Jerrold Mundis, who has counseled well-known people with debt issues, and does not know Ms. Leibovitz, said, “Celebrity or even a spectacular talent doesn’t proof one against a problem with debt.”

In its lawsuit, Art Capital alleges that Ms. Leibovitz was aware that her homes and intellectual property “would likely need to be sold in whole or in part” to satisfy her $24 million debt. It seeks to begin those sales before Ms. Leibovitz’s Sept. 8 deadline for full repayment.

In fact, Art Capital appears to have been shopping the rights to Ms. Leibovitz’s photographs for several months. In a separate lawsuit the lender filed in State Supreme Court this April, it charged the photo agency Getty Images with going behind its back after it had begun talks over Ms. Leibovitz’s work.

The suit states that Art Capital had been in talks with Getty over a sale of Ms. Leibovitz’s archive, valuing it at more than $50 million. Art Capital alleged it also offered Getty a chance to hire Ms. Leibovitz to take freelance assignments. The suit charged that Getty then went directly to Ms. Leibovitz and signed her for $1.1 million to do eight shoots over two years.

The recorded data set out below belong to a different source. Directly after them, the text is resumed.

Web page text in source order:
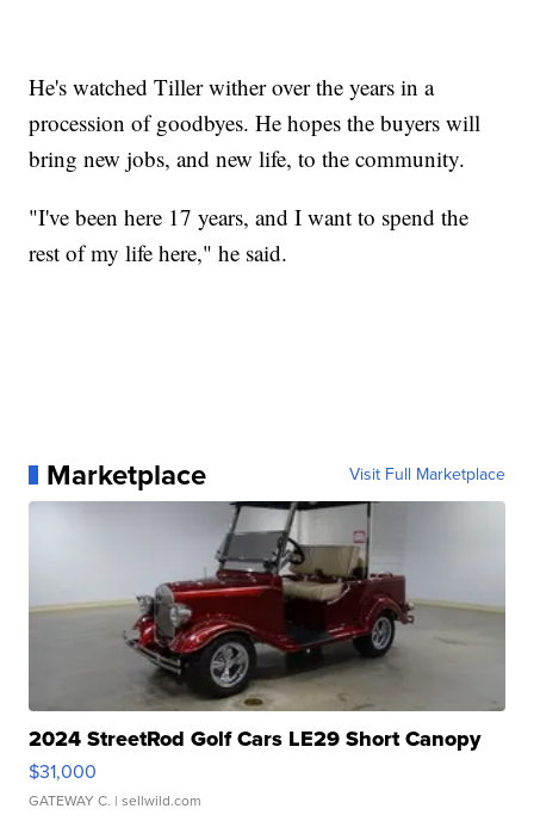
He's watched Tiller wither over the years in a
procession of goodbyes. He hopes the buyers will
bring new jobs, and new life, to the community.
"I've been here 17 years, and I want to spend the
rest of my life here," he said.
Marketplace Visit Full Marketplace
2024 StreetRod Golf Cars LE29 Short Canopy
$31,000
GATEWAY C. | sellwild.com
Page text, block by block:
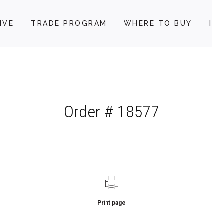
TRADE PROGRAM WHERE TO BUY
Order # 18577
Print page
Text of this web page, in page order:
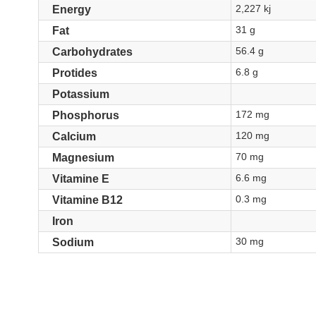
Energy
2,227 kj
Fat 31 g
Carbohydrates 56.4 g
Protides 6.8 g
Potassium
Phosphorus
172 mg
Calcium 120 mg
Magnesium 70 mg
Vitamine E 6.6 mg
Vitamine B12 0.3 mg
Iron
Sodium
30 mg
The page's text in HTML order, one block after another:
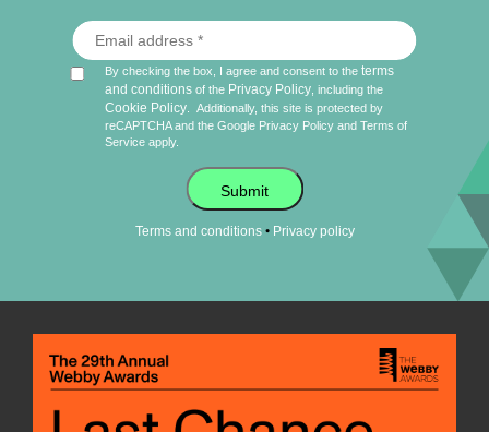
By checking the box, I agree and consent to theterms
and conditions of the Privacy Policy , including the
Cookie Policy
Additionally, this site is protected by
reCAPTCHA and the Google Privacy Policy andTerms of
Service apply.
Submit
Terms and conditions• Privacy policy

In March, Getty announced in a press release that Ms. Leibovitz was “available for commission photography.”

Art Capital charged that Getty’s signing of Ms. Leibovitz had made it difficult to sell her archive.

On July 31, Justice Emily Jane Goodman denied Art Capital’s request for a preliminary injunction against the contract between Ms. Leibovitz and Getty. The judge dismissed parts of the lawsuit, but ruled that other issues would be decided later.

Until now, Ms. Leibovitz has closely guarded the right to reproduce her photographs. But should she lose control of her archive, her famous portraits of Whoopi Goldberg, Jack Nicholson and the like may one day be found on postcards in Times Square.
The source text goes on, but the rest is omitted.